[Excerpts from a dataset]
════
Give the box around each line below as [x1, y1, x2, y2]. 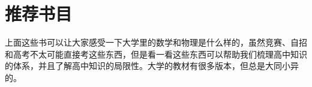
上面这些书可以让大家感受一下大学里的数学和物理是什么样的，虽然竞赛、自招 [5, 36, 307, 49]
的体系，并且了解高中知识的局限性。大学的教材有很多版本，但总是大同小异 [5, 59, 299, 72]
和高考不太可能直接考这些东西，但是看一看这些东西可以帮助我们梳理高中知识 [5, 47, 307, 60]
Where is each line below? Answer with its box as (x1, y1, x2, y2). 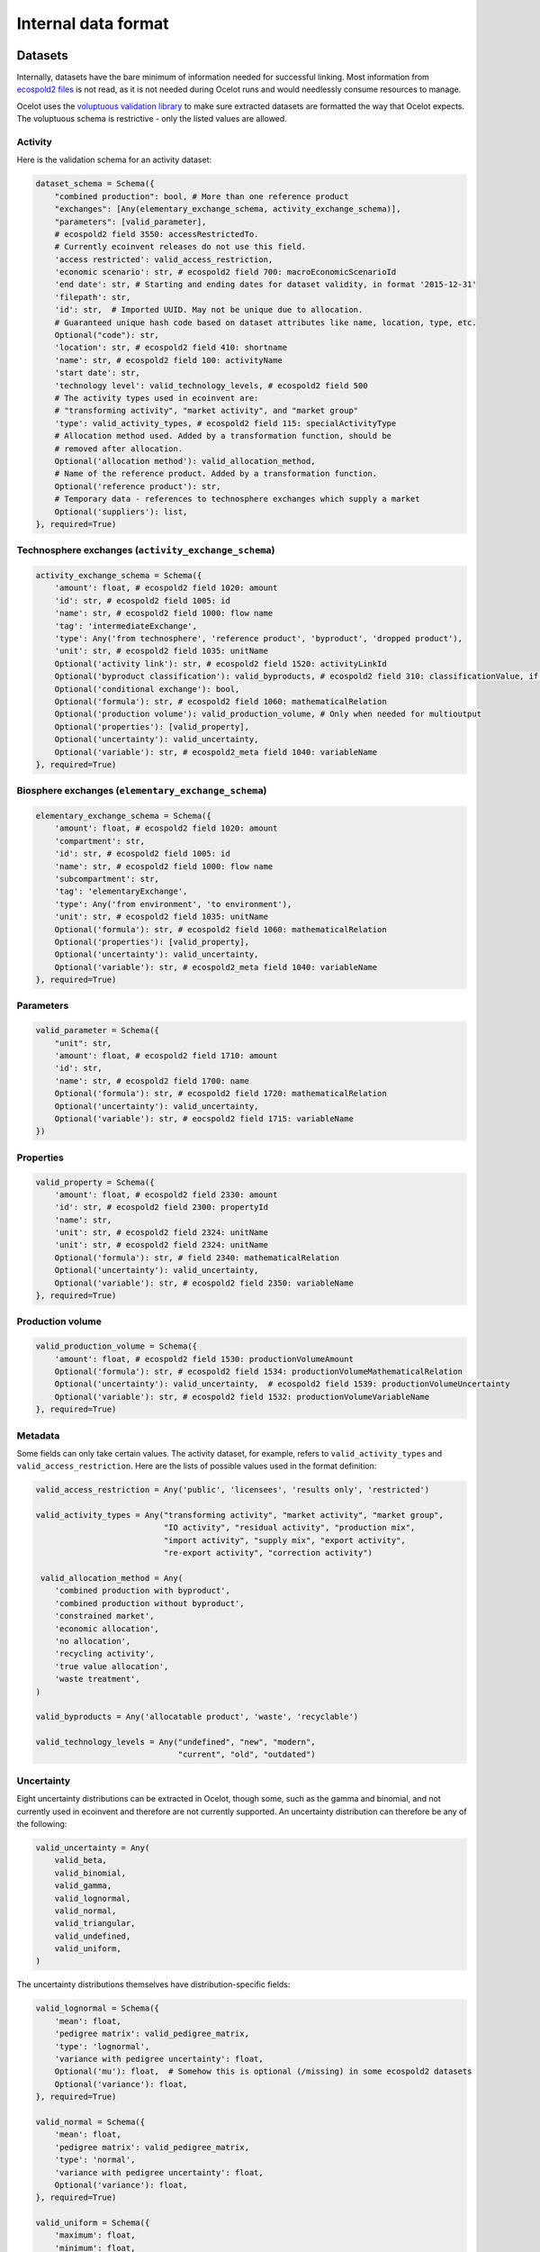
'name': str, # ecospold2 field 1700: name (54, 1076, 249, 1085)
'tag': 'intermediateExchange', (54, 621, 198, 631)
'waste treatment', (54, 1674, 141, 1684)
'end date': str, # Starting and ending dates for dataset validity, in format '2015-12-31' (54, 279, 477, 290)
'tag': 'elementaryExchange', (54, 886, 188, 896)
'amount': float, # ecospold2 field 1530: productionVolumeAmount (54, 1354, 355, 1364)
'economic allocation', (54, 1623, 159, 1634)
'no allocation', (54, 1636, 131, 1646)
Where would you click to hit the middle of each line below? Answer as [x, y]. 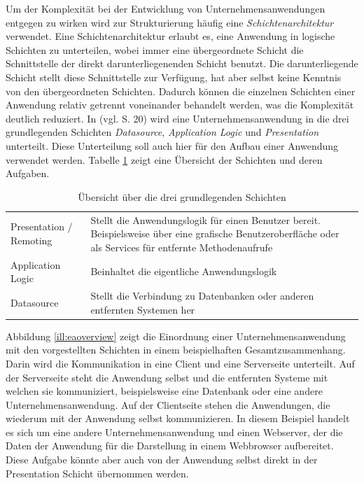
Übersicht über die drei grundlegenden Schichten [182, 196]
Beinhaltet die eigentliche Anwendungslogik [184, 271]
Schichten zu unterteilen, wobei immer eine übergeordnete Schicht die [155, 49]
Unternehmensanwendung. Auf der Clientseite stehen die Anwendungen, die [168, 404]
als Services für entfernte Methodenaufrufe [182, 247]
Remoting [31, 240]
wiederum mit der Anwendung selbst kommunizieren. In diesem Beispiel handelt [178, 418]
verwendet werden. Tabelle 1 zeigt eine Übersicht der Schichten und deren [164, 159]
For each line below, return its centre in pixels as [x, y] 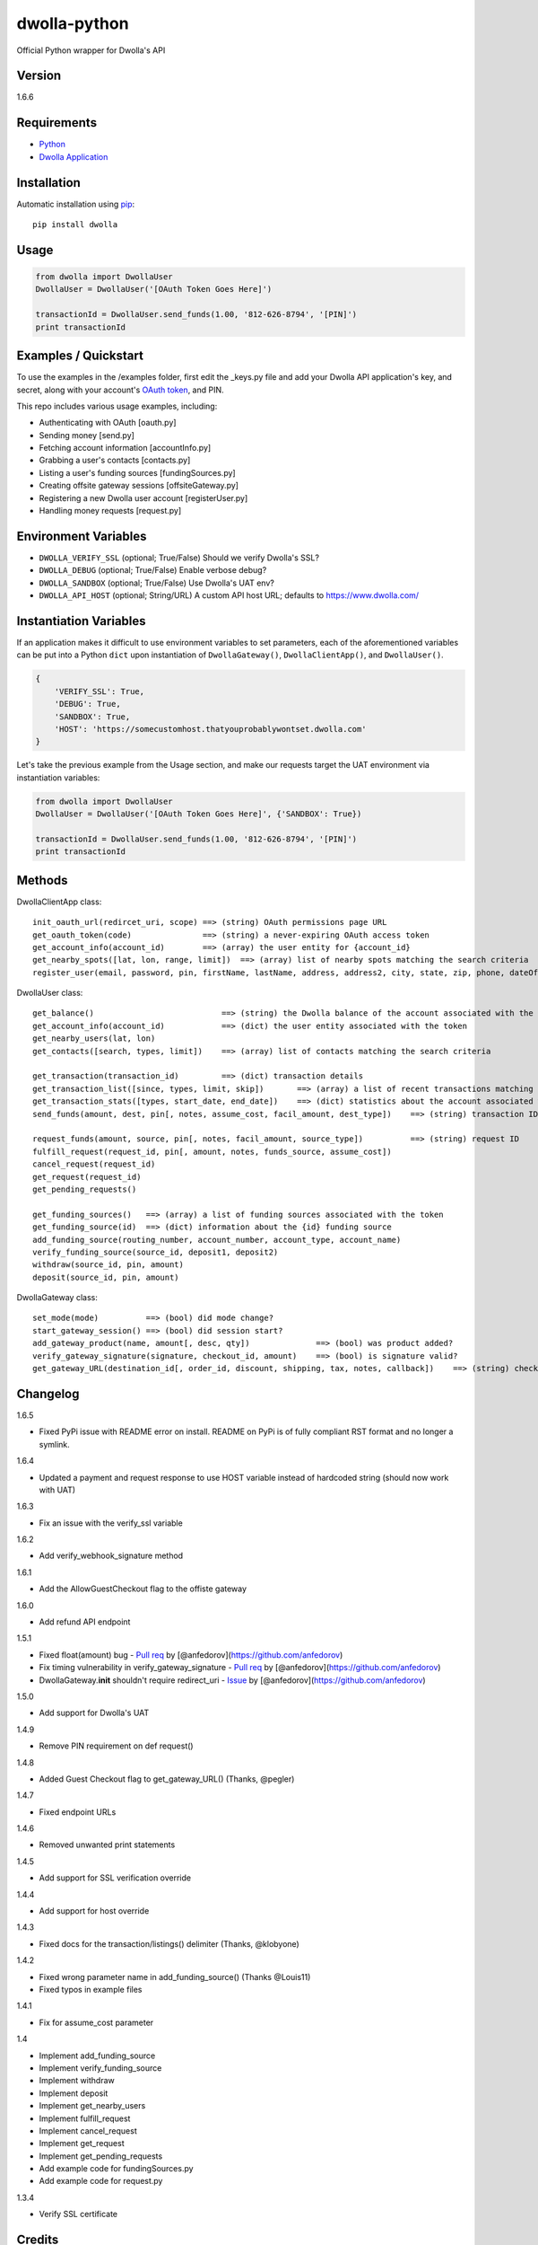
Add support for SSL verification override [115, 1878]
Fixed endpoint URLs [78, 1812]
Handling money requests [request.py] [110, 511]
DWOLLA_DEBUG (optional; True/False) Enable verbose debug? [153, 570]
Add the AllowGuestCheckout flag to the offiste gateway [143, 1589]
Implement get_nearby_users [92, 2106]
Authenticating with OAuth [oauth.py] [108, 423]
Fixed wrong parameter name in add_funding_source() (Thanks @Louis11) [175, 1976]
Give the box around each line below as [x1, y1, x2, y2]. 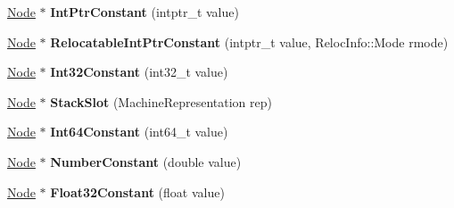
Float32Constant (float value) [50, 182, 225, 201]
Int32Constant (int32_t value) [50, 62, 228, 81]
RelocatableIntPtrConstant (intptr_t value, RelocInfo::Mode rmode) [50, 32, 449, 51]
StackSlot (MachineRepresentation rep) [50, 92, 272, 111]
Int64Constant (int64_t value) [50, 122, 228, 141]
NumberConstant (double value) [50, 152, 242, 171]
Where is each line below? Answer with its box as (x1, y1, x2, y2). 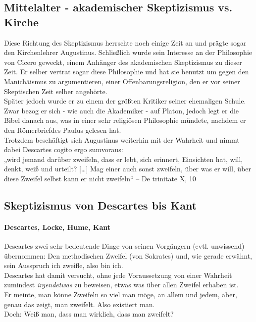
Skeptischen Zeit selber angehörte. (4, 86, 107, 96)
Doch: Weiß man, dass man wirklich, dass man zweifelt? (4, 309, 174, 319)
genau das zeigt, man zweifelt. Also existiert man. (4, 299, 155, 309)
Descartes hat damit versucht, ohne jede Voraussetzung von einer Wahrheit (4, 269, 232, 280)
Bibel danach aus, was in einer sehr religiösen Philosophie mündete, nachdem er (4, 115, 246, 125)
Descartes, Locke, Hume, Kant (4, 221, 111, 232)
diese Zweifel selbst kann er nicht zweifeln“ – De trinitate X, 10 (4, 173, 196, 183)
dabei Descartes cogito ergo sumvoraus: (4, 144, 123, 155)
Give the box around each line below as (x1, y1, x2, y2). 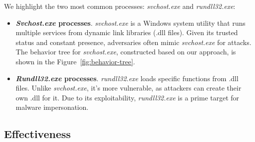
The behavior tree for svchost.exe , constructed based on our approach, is (15, 47, 236, 57)
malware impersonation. (15, 102, 89, 112)
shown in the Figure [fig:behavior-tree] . (15, 56, 135, 66)
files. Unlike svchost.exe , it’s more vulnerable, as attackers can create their (15, 83, 242, 93)
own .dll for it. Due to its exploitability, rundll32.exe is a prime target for (15, 92, 239, 102)
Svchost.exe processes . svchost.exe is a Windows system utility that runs (15, 17, 246, 28)
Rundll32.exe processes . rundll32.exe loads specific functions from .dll (15, 73, 239, 83)
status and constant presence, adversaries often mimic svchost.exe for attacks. (15, 37, 252, 47)
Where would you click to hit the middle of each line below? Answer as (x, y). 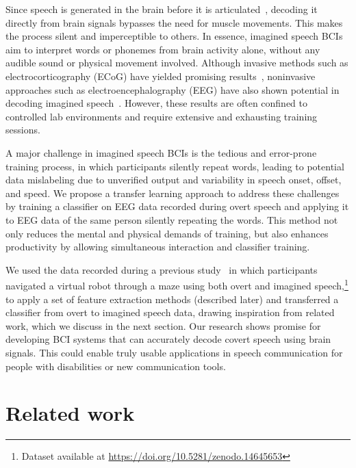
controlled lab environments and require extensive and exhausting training (162, 116)
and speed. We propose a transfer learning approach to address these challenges (173, 193)
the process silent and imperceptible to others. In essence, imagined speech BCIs (174, 36)
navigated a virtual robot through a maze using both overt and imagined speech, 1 (177, 284)
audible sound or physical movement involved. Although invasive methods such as (177, 63)
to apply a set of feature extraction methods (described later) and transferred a (172, 299)
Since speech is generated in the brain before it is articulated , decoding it (162, 9)
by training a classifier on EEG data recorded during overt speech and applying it (177, 206)
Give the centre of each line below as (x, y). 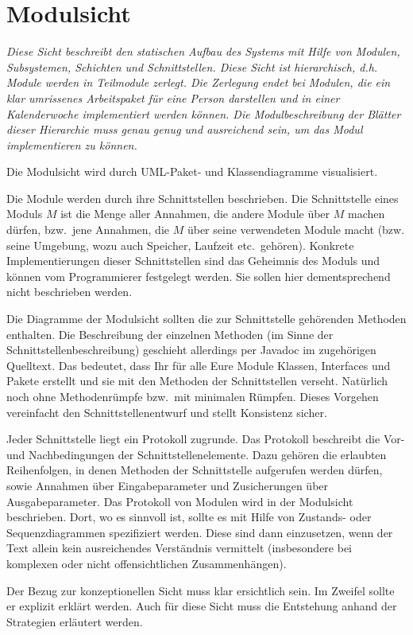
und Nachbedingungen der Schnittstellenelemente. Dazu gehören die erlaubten (197, 454)
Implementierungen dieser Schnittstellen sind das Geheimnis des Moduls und (193, 261)
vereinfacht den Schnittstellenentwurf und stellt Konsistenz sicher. (167, 412)
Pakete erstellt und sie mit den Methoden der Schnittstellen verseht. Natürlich (197, 381)
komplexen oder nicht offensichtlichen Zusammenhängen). (147, 563)
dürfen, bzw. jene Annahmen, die (88, 230)
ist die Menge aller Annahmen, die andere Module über (195, 214)
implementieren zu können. (72, 144)
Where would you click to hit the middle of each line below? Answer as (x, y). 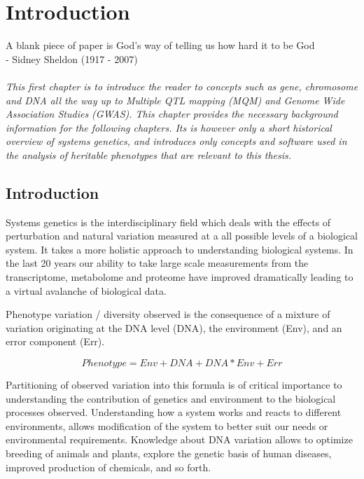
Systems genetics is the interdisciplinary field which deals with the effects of (168, 222)
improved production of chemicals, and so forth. (108, 467)
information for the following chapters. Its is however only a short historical (169, 127)
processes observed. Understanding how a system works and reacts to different (174, 412)
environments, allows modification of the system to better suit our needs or (167, 425)
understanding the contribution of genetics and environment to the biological (171, 398)
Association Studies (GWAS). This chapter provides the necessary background (172, 114)
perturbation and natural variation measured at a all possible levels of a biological (182, 236)
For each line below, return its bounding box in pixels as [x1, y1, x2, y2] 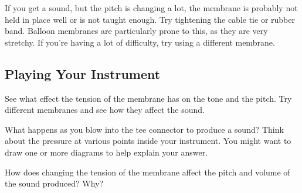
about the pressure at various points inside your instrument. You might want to [5, 135, 291, 147]
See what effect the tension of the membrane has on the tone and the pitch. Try [5, 92, 292, 104]
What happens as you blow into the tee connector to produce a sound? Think [5, 123, 284, 135]
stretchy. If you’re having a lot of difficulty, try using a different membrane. [5, 36, 275, 48]
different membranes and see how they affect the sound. [5, 104, 205, 116]
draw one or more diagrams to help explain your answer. [5, 146, 208, 158]
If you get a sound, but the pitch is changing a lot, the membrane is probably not [5, 2, 298, 13]
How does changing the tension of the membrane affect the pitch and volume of [5, 166, 290, 178]
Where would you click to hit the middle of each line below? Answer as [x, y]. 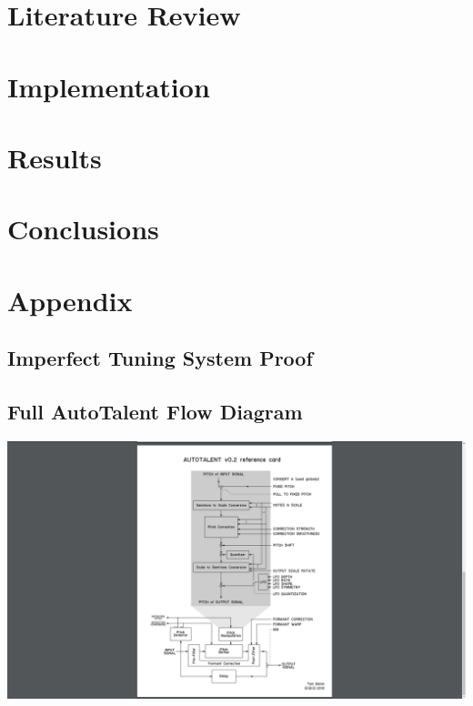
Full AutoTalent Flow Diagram [155, 412]
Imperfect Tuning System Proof [160, 358]
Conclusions [83, 229]
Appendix [70, 300]
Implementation [109, 86]
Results [55, 157]
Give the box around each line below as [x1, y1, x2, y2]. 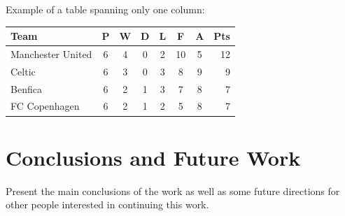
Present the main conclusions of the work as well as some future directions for [6, 183, 340, 198]
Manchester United [10, 46, 92, 61]
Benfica [10, 81, 42, 96]
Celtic [10, 64, 36, 78]
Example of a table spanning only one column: [6, 2, 205, 16]
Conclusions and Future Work [6, 143, 301, 171]
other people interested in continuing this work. [6, 197, 209, 212]
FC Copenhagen [10, 99, 80, 113]
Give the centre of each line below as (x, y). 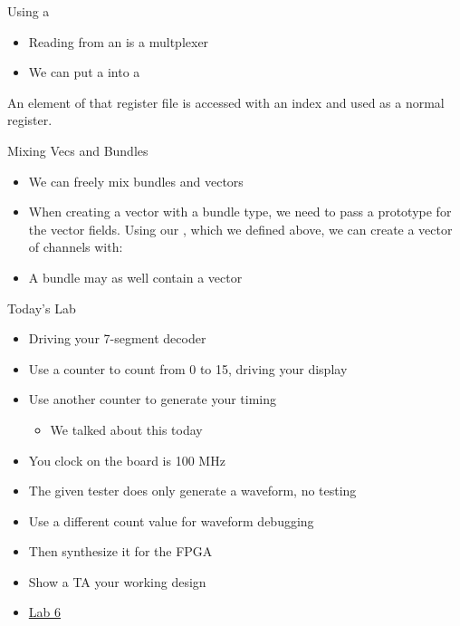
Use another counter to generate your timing (153, 399)
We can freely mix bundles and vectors (136, 181)
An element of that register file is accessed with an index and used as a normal (226, 102)
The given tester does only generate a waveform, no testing (192, 491)
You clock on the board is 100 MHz (127, 460)
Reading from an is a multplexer (119, 41)
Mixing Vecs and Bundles (78, 150)
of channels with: (76, 247)
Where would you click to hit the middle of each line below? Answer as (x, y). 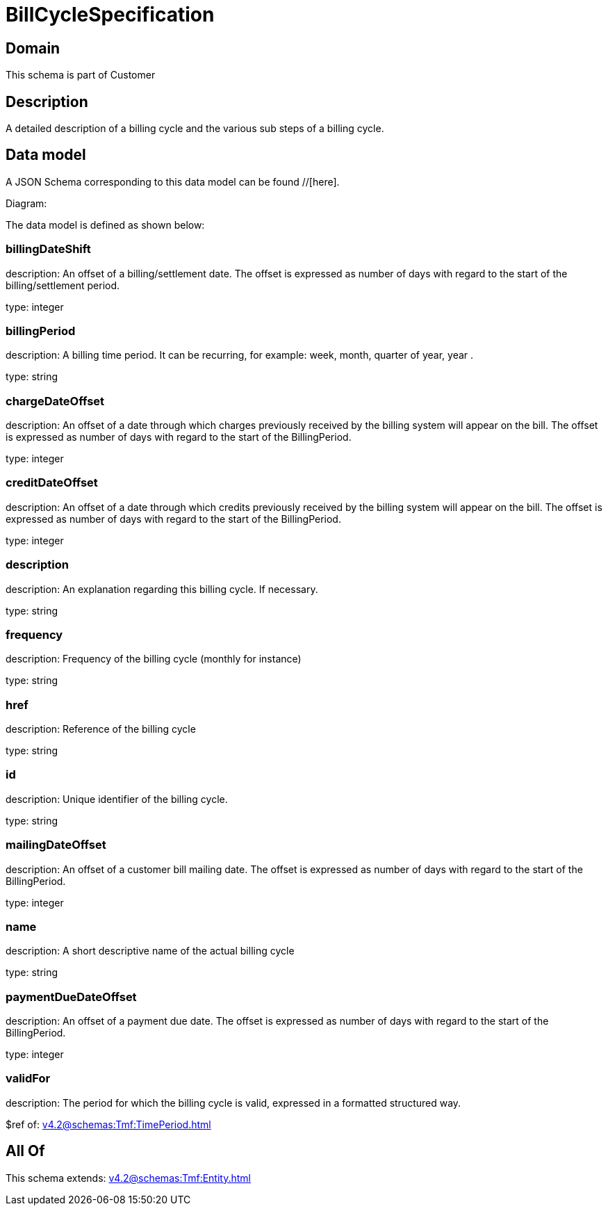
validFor (28, 1079)
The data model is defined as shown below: (105, 225)
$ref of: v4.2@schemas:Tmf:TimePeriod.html (108, 1124)
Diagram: (26, 203)
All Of (25, 1151)
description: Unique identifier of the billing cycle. (117, 799)
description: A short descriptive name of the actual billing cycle (150, 951)
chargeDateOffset (55, 401)
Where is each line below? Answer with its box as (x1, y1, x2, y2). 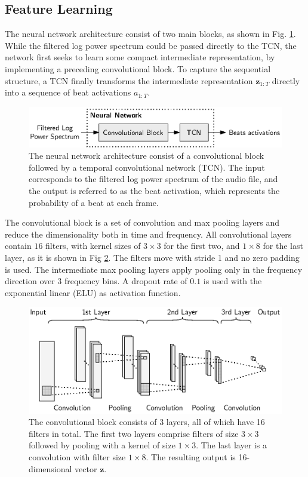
════
INSTRUCTIONS FOR THE TASK:
Reproduce the data above exactly, but only the lines from the one showing "to apply a set" through the one showing "understanding the contribution", with both ends kept and the pictures left out.

RESPONSE:
to apply a set of feature extraction methods (described later) and transferred a (172, 299)
Since speech is generated in the brain before it is articulated , decoding it (162, 9)
by training a classifier on EEG data recorded during overt speech and applying it (177, 206)
Give the centre of each line below as (x, y). 
und Nachbedingungen der Schnittstellenelemente. Dazu gehören die erlaubten (197, 454)
Implementierungen dieser Schnittstellen sind das Geheimnis des Moduls und (193, 261)
vereinfacht den Schnittstellenentwurf und stellt Konsistenz sicher. (167, 412)
Pakete erstellt und sie mit den Methoden der Schnittstellen verseht. Natürlich (197, 381)
komplexen oder nicht offensichtlichen Zusammenhängen). (147, 563)
dürfen, bzw. jene Annahmen, die (88, 230)
ist die Menge aller Annahmen, die andere Module über (195, 214)
implementieren zu können. (72, 144)
Where would you click to hit the middle of each line below? Answer as (x, y). 
Systems genetics is the interdisciplinary field which deals with the effects of (168, 222)
improved production of chemicals, and so forth. (108, 467)
information for the following chapters. Its is however only a short historical (169, 127)
processes observed. Understanding how a system works and reacts to different (174, 412)
environments, allows modification of the system to better suit our needs or (167, 425)
understanding the contribution of genetics and environment to the biological (171, 398)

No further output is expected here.